Streaming Le Dernier Duel

Ah, Le Dernier Duel. Ce petit bijou cinématographique qui vous promet trois heures (oui, vous avez bien lu, trois) de bonnement… comment dire… de bonnement épique. Ou peut-être juste de bonnement… long. On ne sait pas trop encore, mais on est là pour décortiquer tout ça pour vous, confortablement installé dans votre canapé, avec ce petit clin d'œil complice. Parce que soyons honnêtes, qui n'a jamais rêvé de passer une soirée à regarder des chevaliers s'envoyer des uppercuts médiévaux pendant que les dames du château suspiraient dramatiquement ?
Réalisé par nul autre que le maître du spectacle à grande échelle, Ridley Scott, Le Dernier Duel nous plonge en plein XIVe siècle. Imaginez un peu : la France médiévale, des armures qui font "cling clang" à chaque pas, et une intrigue qui tourne autour d'une accusation de viol. Rien que ça ! Pas vraiment le genre de film qu'on regarde en mangeant des pop-corn devant sa série préférée de cuisine, n'est-ce pas ? Attention, spoiler alerte : on ne découvre pas la recette du parfait mille-feuille ici.
Ce qui rend ce film… disons… particulier, c'est sa structure narrative. En gros, on a le droit à la même histoire, racontée trois fois, du point de vue de trois personnages différents : Jean de Carrouges (joué par un Matt Damon qui a visiblement beaucoup apprécié le port de la barbe), Jacques Le Gris (Adam Driver, toujours aussi intense, même en armure), et Marguerite de Carrouges (la sublime Jodie Comer, qui porte une bonne partie du poids dramatique sur ses épaules). Au début, on se dit : "Sympa, un petit trio de perspectives !". Puis, après la deuxième répétition, on commence à se demander si on n'a pas appuyé par erreur sur le bouton "replay". Accrochez-vous, ça va secouer (et pas que les épées) !

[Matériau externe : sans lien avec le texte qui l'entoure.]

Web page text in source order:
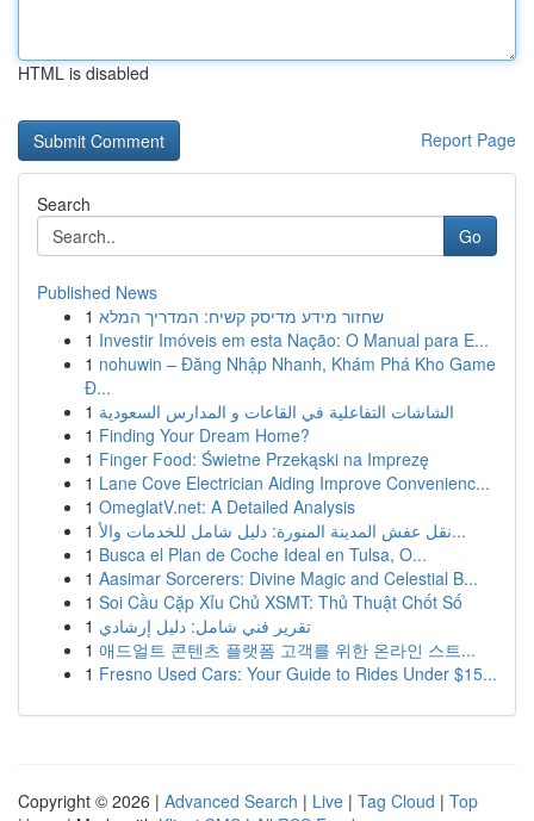
HTML is disabled
Report Page
Search
Go
Published News
1 שחזור מידע מדיסק קשיח: המדריך המלא
1 Investir Imóveis em esta Nação: O Manual para E...
1 nohuwin – Đăng Nhập Nhanh, Khám Phá Kho Game
Đ...
1 الشاشات التفاعلية في القاعات و المدارس السعودية
1 Finding Your Dream Home?
1 Finger Food: Świetne Przekąski na Imprezę
1 Lane Cove Electrician Aiding Improve Convenienc...
1 OmeglatV.net: A Detailed Analysis
1
نقل عفش المدينة المنورة: دليل شامل للخدمات والأ...
1 Busca el Plan de Coche Ideal en Tulsa, O...
1 Aasimar Sorcerers: Divine Magic and Celestial B...
1 Soi Cầu Cặp Xỉu Chủ XSMT: Thủ Thuật Chốt Số
1 تقرير فني شامل: دليل إرشادي
1 애드얼트 콘텐츠 플랫폼 고객를 위한 온라인 스트...
1 Fresno Used Cars: Your Guide to Rides Under $15...
Copyright © 2026 | Advanced Search | Live | Tag Cloud | Top

La première partie, c'est le point de vue de Carrouges. Un guerrier un peu bourru, un peu rustre, qui voit le monde en noir et blanc. Ou plutôt, en "ami" et "ennemi". La deuxième, c'est celle de Le Gris. L'autre guerrier, plus fin, plus… disons… charismatique. Et la troisième, la fameuse, c'est celle de Marguerite. C'est là que le film prend toute sa dimension. Car ce duel, ce n'est pas juste un combat à mort pour l'honneur. Non, c'est aussi le reflet de la place des femmes à cette époque. Et franchement, voir Jodie Comer naviguer dans ce labyrinthe d'injustice, c'est captivant.
On est loin des contes de fées où la princesse attend sagement son prince charmant. Ici, la princesse (si on peut l'appeler ainsi) doit se battre. Et pas seulement à l'épée. Les scènes de combat sont d'ailleurs plutôt bien chorégraphiées, même si on a parfois l'impression que les acteurs ont un peu trop bu de vin avant de monter sur le ring. L'ambiance générale est sombre, brutale, et incroyablement réaliste (du moins, pour ce qu'on peut imaginer du XIVe siècle sans avoir vécu dedans, hein).

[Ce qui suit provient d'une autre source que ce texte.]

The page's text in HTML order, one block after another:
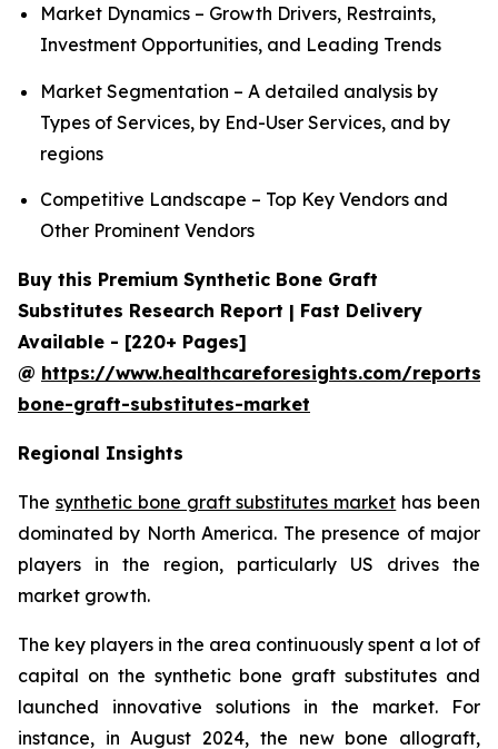
Market Dynamics – Growth Drivers, Restraints,
Investment Opportunities, and Leading Trends
Market Segmentation – A detailed analysis by
Types of Services, by End-User Services, and by
regions
Competitive Landscape – Top Key Vendors and
Other Prominent Vendors
Buy this Premium Synthetic Bone Graft
Substitutes Research Report | Fast Delivery
Available - [220+ Pages]
@ https://www.healthcareforesights.com/reports/
bone-graft-substitutes-market
Regional Insights
The synthetic bone graft substitutes market has been
dominated by North America. The presence of major
players in the region, particularly US drives the
market growth.
The key players in the area continuously spent a lot of
capital on the synthetic bone graft substitutes and
launched innovative solutions in the market. For
instance, in August 2024, the new bone allograft,

Alors, Le Dernier Duel, c'est pour qui ? Si vous aimez les films qui vous font réfléchir, qui vous montrent différentes facettes d'une même histoire, et qui ont le bon goût de ne pas avoir peur de parler de sujets difficiles, foncez ! Si vous cherchez une comédie légère pour vous endormir doucement, passez votre chemin. Ce film, il vous tient en haleine, vous fait grincer des dents, et vous laisse avec une impression… indélébile.

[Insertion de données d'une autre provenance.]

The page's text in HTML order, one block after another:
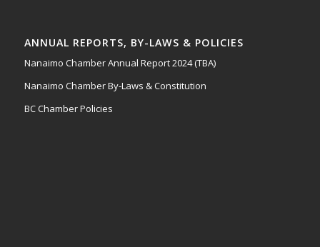
ANNUAL REPORTS, BY-LAWS & POLICIES
Nanaimo Chamber Annual Report 2024 (TBA)
Nanaimo Chamber By-Laws & Constitution
BC Chamber Policies

En résumé, si vous regardez Le Dernier Duel et que vous vous dites "J'ai déjà vu ça quelque part", ne vous inquiétez pas, vous n'êtes pas fou. Vous avez juste droit à la version Director's Cut étendue… mais avec des chevaliers qui se cognent dessus. Et après tout ça, si vous n'avez pas l'impression d'avoir fait un aller-retour en plein Moyen Âge, c'est que vous avez regardé le film à l'envers. Et ça, mon ami, c'est un tout autre duel.